Building Neighborhoods Together helped her with the application, which was initially denied because of an issue with her lender. Carol Cruz, a housing counselor at BNT, helped advocate for Denby and get the issues sorted out.
“When she was denied, I had to make sure that I contacted the lender, and there was a lot of back and forth,” Cruz said. “And she wouldn't give up.”
After the back and forth, Denby will get to keep her home. Her favorite room is the sunroom, where she can see some of the animals that come to her yard.
“It’s a pretty, bright, cheery place, and all the birds come and eat up on the deck,” she said.
Other programs have also found success at preventing foreclosures, including one nonprofit that helps people in several states, including Connecticut.
Trevor Johnie, a Waterbury resident who fell behind on his mortgage, got help through nonprofit BlueHub Capital. The group has a mortgage loan program that works with people going through foreclosure.
The program, called BlueHub SUN, refinances or buys homes in foreclosure to sell back to the original owners with a new mortgage. The new mortgage is more affordable to the owner, said Adam Beattie, operations manager of the foreclosure relief program.
People who participate agree to pay the new amount on time in the future, Beattie said. The program works across a few states, including Connecticut.

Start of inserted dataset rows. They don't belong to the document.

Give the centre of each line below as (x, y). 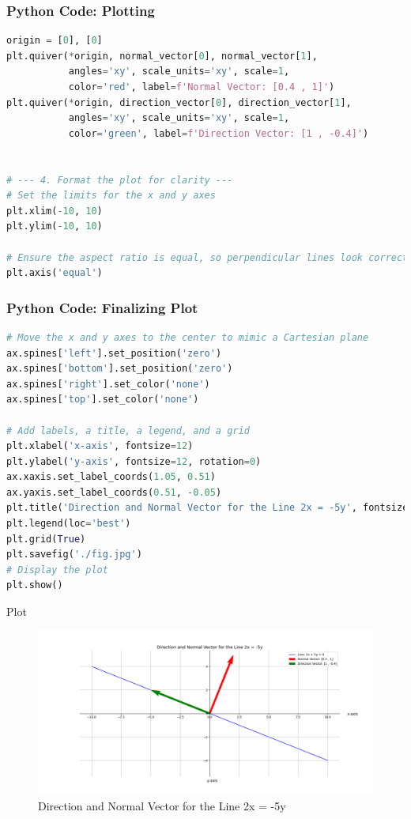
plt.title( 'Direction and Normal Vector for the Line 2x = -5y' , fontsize (207, 508)
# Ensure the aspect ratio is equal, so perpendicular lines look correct (207, 257)
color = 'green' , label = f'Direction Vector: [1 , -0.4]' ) (219, 133)
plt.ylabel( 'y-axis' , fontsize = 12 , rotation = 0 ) (134, 461)
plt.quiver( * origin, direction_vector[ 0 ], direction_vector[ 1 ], (179, 102)
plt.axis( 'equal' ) (55, 273)
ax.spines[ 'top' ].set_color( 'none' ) (103, 400)
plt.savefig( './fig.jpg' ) (74, 555)
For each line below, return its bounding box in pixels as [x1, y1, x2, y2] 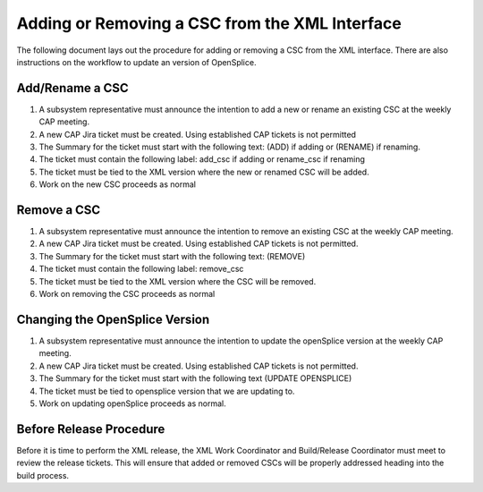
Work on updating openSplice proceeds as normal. [38, 398, 227, 409]
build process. [16, 470, 70, 480]
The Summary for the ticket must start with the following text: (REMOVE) [38, 250, 306, 261]
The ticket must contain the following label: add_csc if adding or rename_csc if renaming [38, 154, 366, 165]
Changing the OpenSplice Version [16, 311, 210, 327]
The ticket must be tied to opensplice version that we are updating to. [38, 386, 295, 396]
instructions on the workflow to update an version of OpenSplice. [16, 56, 257, 67]
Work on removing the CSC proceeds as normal [38, 289, 216, 300]
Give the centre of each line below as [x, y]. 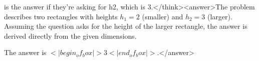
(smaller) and [163, 16]
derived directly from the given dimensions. [70, 35]
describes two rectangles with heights [61, 16]
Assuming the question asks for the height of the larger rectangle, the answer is [126, 26]
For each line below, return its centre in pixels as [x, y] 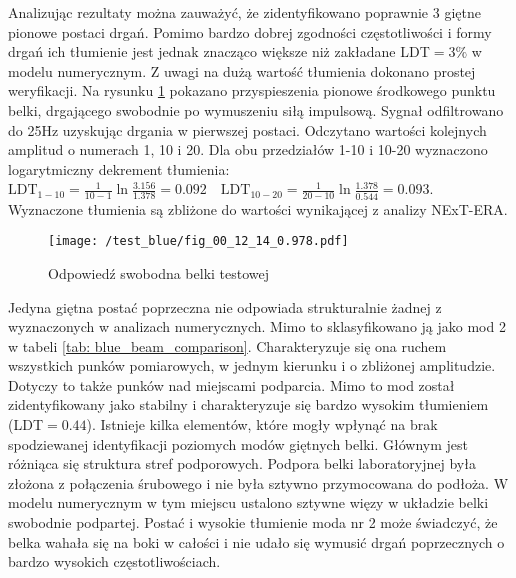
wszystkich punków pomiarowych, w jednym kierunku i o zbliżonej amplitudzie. [252, 365]
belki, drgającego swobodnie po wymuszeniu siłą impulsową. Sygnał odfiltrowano [256, 109]
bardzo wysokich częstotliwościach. [114, 561]
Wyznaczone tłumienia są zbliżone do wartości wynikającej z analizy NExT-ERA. [258, 208]
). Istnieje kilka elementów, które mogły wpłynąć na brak [262, 424]
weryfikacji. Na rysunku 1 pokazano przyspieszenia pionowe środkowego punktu [252, 90]
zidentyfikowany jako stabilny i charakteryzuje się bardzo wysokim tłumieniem [248, 404]
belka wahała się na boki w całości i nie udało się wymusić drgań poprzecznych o [256, 541]
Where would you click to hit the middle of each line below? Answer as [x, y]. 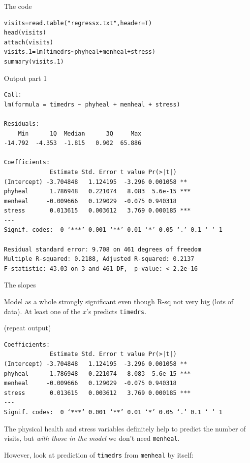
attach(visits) [29, 42]
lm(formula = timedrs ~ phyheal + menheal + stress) [92, 104]
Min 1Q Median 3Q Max [80, 133]
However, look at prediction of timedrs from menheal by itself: [99, 454]
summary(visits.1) [34, 61]
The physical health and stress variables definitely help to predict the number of [125, 428]
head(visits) [25, 33]
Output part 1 [26, 78]
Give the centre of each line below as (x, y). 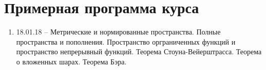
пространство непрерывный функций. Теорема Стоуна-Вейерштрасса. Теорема (139, 51)
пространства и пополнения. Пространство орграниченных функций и (126, 41)
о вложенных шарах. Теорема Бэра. (71, 61)
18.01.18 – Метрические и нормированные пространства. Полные (118, 32)
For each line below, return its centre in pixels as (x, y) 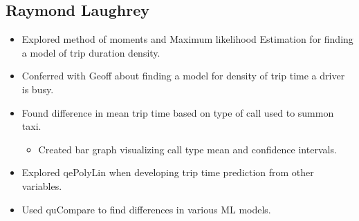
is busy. (38, 89)
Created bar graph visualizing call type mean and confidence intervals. (187, 149)
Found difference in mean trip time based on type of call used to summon (178, 112)
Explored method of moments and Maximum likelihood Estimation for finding (187, 39)
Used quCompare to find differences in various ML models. (146, 209)
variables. (42, 185)
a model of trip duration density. (91, 52)
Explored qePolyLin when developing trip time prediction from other (168, 172)
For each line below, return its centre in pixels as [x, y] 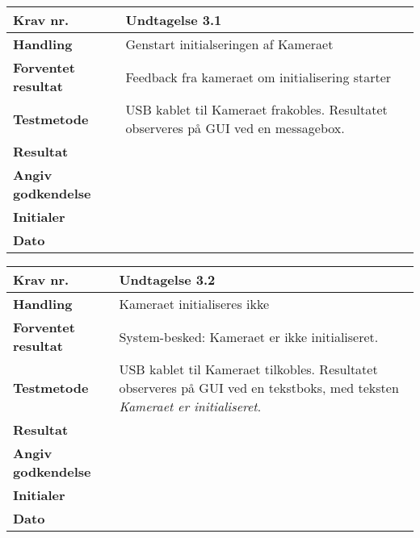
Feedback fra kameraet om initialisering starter [258, 77]
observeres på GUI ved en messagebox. [235, 128]
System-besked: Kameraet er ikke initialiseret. [249, 336]
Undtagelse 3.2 [167, 279]
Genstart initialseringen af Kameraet [229, 44]
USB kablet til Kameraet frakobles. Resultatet [256, 109]
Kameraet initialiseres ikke [194, 304]
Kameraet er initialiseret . [190, 406]
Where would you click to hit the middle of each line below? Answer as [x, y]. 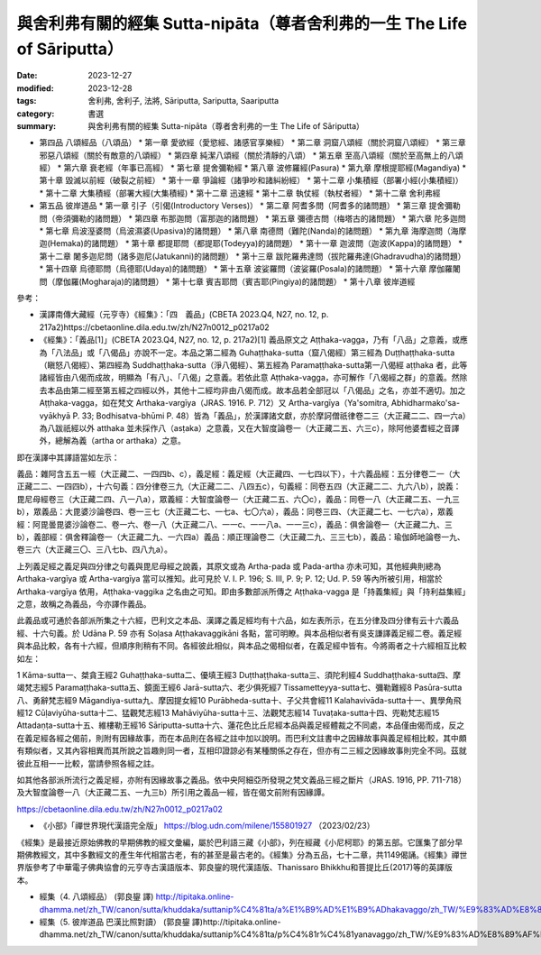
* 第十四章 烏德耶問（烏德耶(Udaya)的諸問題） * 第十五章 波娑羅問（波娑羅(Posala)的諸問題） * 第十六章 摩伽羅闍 [250, 269]
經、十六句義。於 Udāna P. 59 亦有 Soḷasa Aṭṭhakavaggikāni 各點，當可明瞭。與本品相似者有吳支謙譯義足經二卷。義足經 [239, 633]
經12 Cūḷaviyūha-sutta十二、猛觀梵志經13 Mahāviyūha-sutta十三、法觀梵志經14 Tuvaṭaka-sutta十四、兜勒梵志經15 [228, 713]
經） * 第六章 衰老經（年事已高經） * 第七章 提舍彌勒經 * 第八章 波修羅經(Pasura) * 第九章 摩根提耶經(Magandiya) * [253, 168]
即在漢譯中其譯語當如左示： [68, 457]
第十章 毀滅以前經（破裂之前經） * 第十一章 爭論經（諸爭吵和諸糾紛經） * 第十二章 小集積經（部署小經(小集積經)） [251, 180]
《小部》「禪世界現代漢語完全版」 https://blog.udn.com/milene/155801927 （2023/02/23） [207, 826]
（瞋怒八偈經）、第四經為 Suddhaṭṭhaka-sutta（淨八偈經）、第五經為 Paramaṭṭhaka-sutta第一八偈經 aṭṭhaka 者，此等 [253, 364]
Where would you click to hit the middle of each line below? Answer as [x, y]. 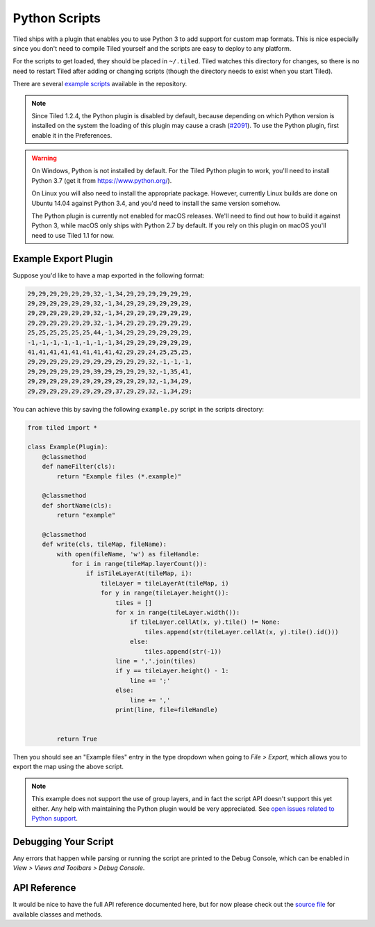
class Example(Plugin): [68, 447]
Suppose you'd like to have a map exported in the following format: [109, 275]
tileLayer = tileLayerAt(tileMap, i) [165, 583]
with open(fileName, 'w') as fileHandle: [128, 554]
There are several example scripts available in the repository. [100, 84]
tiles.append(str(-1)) [183, 651]
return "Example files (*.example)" [119, 476]
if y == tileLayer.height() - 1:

“It’s ideal for people who have kind of had a hardship, fell behind on the loan, but now have income and can afford a reasonable payment but just can’t get a work out with their servicer,” Beattie said.
Johnie, who moved to Connecticut from the Caribbean more than 30 years ago, started having problems paying his mortgage in 2017 after his older sister died. After traveling to be with her in her last days and staying to arrange the funeral, he was behind on payments. He struggled with work because of the depression he experienced after her death.
"She was the world to me,” Johnie said. “She took care of my girls. My sister had a big influence on my daughters. A big chunk of me is gone, losing my sister.”
Then, when the pandemic hit, he was still behind and lost work as a truck driver. He started working with BlueHub SUN to get his mortgage back down to a level he could afford.
He worried that he’d have to give up his home in a short sale and take very few belongings with him. But BlueHub bought his house and sold it back to him, he said.
“I was just praying,” Johnie said. “They [the former mortgage servicer] were sending me letters and giving me days to get out of the house. It was just a godsend.”
Now, he’ll be able to stay in his house. He’s getting ready for one of his older daughters to move to the United States with her kids, he said. They’ll probably stay with him for a while until they get on their feet in a new place.